The mechanisms for development of persistent atrial fibrillation are not known, although conjecture is widespread. [4] While many viable theories to account for the development and occurrence of atrial fibrillation (AF) have been suggested, a unifying explanation that puts all of the acknowledged pathological explanations into perspective is lacking. Dominant theories revolve around ganglionated plexi, ectopic foci, rotors, and macro re-entrant circuits that enable arrhythmogenic wavefronts. [5] Curiously, none of these explanations focus on the consistent geographic distribution of substrates responsible for AF.

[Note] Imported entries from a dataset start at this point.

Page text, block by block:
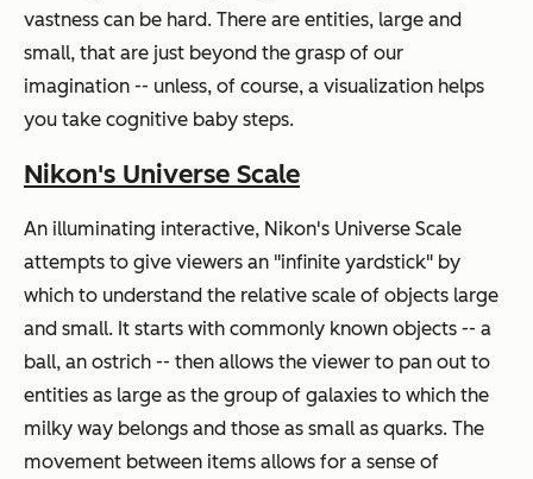
vastness can be hard. There are entities, large and
small, that are just beyond the grasp of our
imagination -- unless, of course, a visualization helps
you take cognitive baby steps.
Nikon's Universe Scale
An illuminating interactive, Nikon's Universe Scale
attempts to give viewers an "infinite yardstick" by
which to understand the relative scale of objects large
and small. It starts with commonly known objects -- a
ball, an ostrich -- then allows the viewer to pan out to
entities as large as the group of galaxies to which the
milky way belongs and those as small as quarks. The
movement between items allows for a sense of
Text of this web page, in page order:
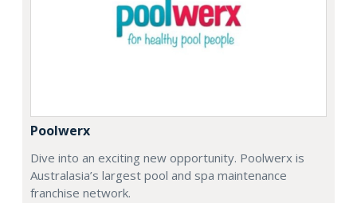
Poolwerx
Dive into an exciting new opportunity. Poolwerx is
Australasia’s largest pool and spa maintenance
franchise network.
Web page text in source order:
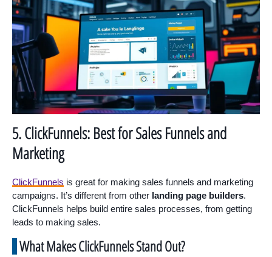
5. ClickFunnels: Best for Sales Funnels and
Marketing
ClickFunnels is great for making sales funnels and marketing
campaigns. It’s different from other landing page builders.
ClickFunnels helps build entire sales processes, from getting
leads to making sales.
What Makes ClickFunnels Stand Out?
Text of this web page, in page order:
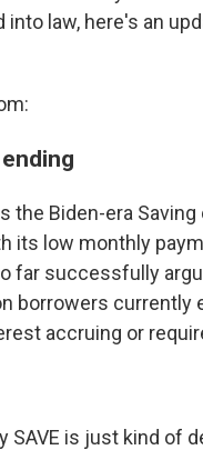
law, here's an
Biden-era Saving
its low monthly
far successfully
borrowers currently
accruing or
SAVE is just kind of
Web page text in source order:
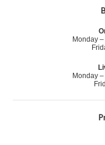
Monday
Monday
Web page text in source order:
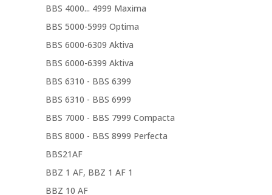
BBS 4000... 4999 Maxima
BBS 5000-5999 Optima
BBS 6000-6309 Aktiva
BBS 6000-6399 Aktiva
BBS 6310 - BBS 6399
BBS 6310 - BBS 6999
BBS 7000 - BBS 7999 Compacta
BBS 8000 - BBS 8999 Perfecta
BBS21AF
BBZ 1 AF, BBZ 1 AF 1
BBZ 10 AF
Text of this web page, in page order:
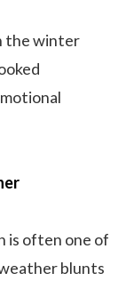
the winter
is often one of
blunts
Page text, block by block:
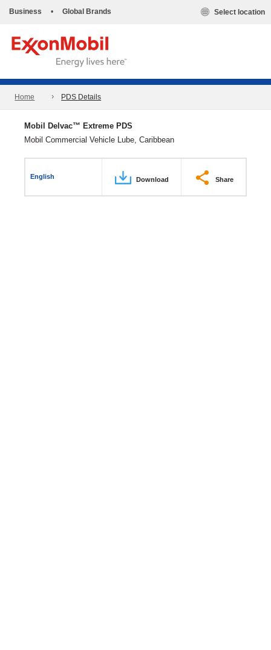
Business • Global Brands Select location
Home PDS Details
Mobil Delvac™ Extreme PDS
Mobil Commercial Vehicle Lube, Caribbean
English Download Share
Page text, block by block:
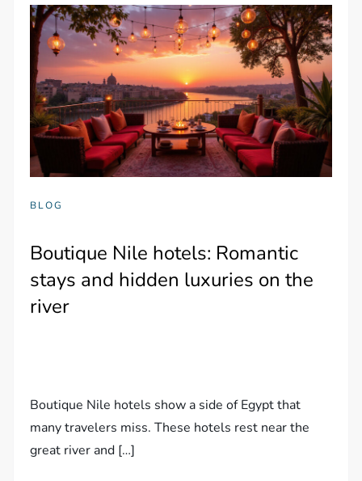
BLOG
Boutique Nile hotels: Romantic
stays and hidden luxuries on the
river
Boutique Nile hotels show a side of Egypt that
many travelers miss. These hotels rest near the
great river and […]
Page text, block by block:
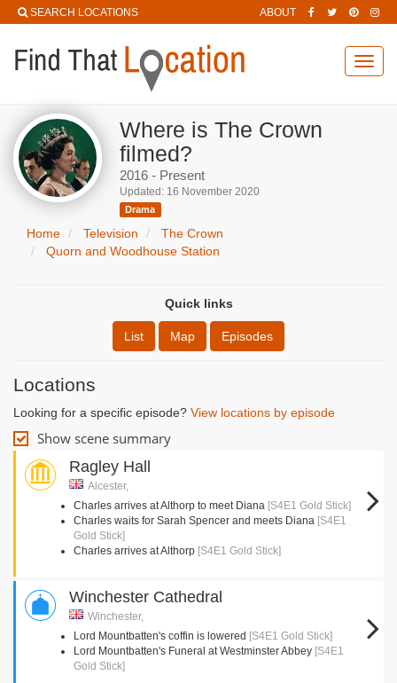
SEARCH LOCATIONS ABOUT
Where is The Crown
filmed?
2016 - Present
Updated: 16 November 2020
Drama
Home Television
The Crown
Quorn and Woodhouse Station
Quick links
List Map Episodes
Locations
Looking for a specific episode? View locations by episode
Show scene summary
Ragley Hall
Alcester,
Charles arrives at Althorp to meet Diana [S4E1 Gold Stick]
Charles waits for Sarah Spencer and meets Diana [S4E1
Gold Stick]
Charles arrives at Althorp [S4E1 Gold Stick]
Winchester Cathedral
Winchester,
Lord Mountbatten's coffin is lowered [S4E1 Gold Stick]
Lord Mountbatten's Funeral at Westminster Abbey [S4E1
Gold Stick]
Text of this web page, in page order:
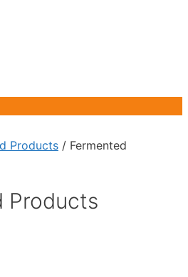
Products / Fermented
Products

Computational models, real time voltage mapping and advanced imaging studies have consistently demonstrated geographically similar atrial remodeling in progressive patterns. [6] This atrial remodeling emanates from proposed high stress regions where the pericardium secures the posterior left atrium. The progression of atrial fibrosis relative to the pericardial reflections and stress points about the posterior left atrium, as depicted in [Figure 1], appears clinically significant and may offer clues to underlying mechanisms in AF. Understanding the role played by the pericardial reflections in the genesis of AF may unlock additional treatment considerations and clinical algorithms.

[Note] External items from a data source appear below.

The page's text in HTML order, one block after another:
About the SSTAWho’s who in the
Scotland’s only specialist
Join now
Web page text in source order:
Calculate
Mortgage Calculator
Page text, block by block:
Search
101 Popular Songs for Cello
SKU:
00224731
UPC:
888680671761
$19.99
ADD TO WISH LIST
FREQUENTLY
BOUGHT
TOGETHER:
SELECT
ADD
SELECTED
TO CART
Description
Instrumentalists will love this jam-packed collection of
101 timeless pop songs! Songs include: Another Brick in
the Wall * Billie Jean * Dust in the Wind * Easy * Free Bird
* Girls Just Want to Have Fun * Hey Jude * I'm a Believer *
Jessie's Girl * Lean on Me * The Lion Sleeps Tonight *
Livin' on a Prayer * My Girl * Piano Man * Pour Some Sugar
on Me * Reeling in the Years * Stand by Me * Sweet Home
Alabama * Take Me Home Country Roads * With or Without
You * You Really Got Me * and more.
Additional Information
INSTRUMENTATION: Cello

Figure 1. Panel A: Schematic of progressive atrial remodeling. Pericardial reflections (green lines), their attachments to the posterior left atrium, and their relation to proposed high stress regions. Panel B: Ganglionated plexi (yellow) and epicardial fat (green). Left superior ganglionated plexi (LSGP), left inferior ganglionated plexi (LIGP), right anterior ganglionated plexi (RAGP), right inferior ganglionated plexi (RIGP), aortocaval ganglionated plexi (ACGP).

Treatment of atrial fibrillation: A changing target

Endocardial catheter ablation has become a primary treatment modality for drug resistant, symptomatic paroxysmal AF (PAF), but has demonstrated a limited, temporally related efficacy in non-paroxysmal atrial fibrillation (NPAF) patients. [7] The 3 year arrhythmia-free survival in NPAF for a single endocardial catheter ablation procedure has been reported at 28.4% with the efficacy after multiple procedures at 51.1%. [8] The Hamburg sequential ablation strategy of PVI plus linear lesions and SVC isolation for long-standing persistent AF patients yielded 5-year single and multiple procedure success rates of 20% and 45% respectively. [9] Recently, the StarAF II study demonstrated that PVI only ablation in patients with persistent AF resulted in a single-procedure 49% freedom from atrial tachyarrhythmias off antiarrhythmics at 18 months. The addition of CFAE or linear lesions actually yielded an even lower ~30% freedom from atrial tachyarrhythmias. Additional ablations and antiarrhythmic therapy increased the success rate to only ~60%. Even an open surgical approach has not yielded much higher success. A recent study by Gillinov et al. examined the outcomes of surgical atrial fibrillation ablation in patients with persistent AF undergoing mitral-valve surgery. Biatrial maze resulted in only a 66% freedom from AF at 1 year. [10]

Detailed investigation into potential explanations for the failure of AF ablation frequently indicts reconnections of pulmonary vein tissue and substrates along the posterior left atrium. Fibrosis progresses predictably from the heavily invested pulmonary veins to the posterior left atrium, evolving additional AF substrates [Figure 1]. Attempts to ablate localized rotors or complex fractionated atrial electrograms may actually create patchy, heterogeneous fibrosis capable of initiating or sustaining arrhythmogenic circuits as illustrated. A better understanding of the mechanisms for AF is needed to tailor a more effective treatment.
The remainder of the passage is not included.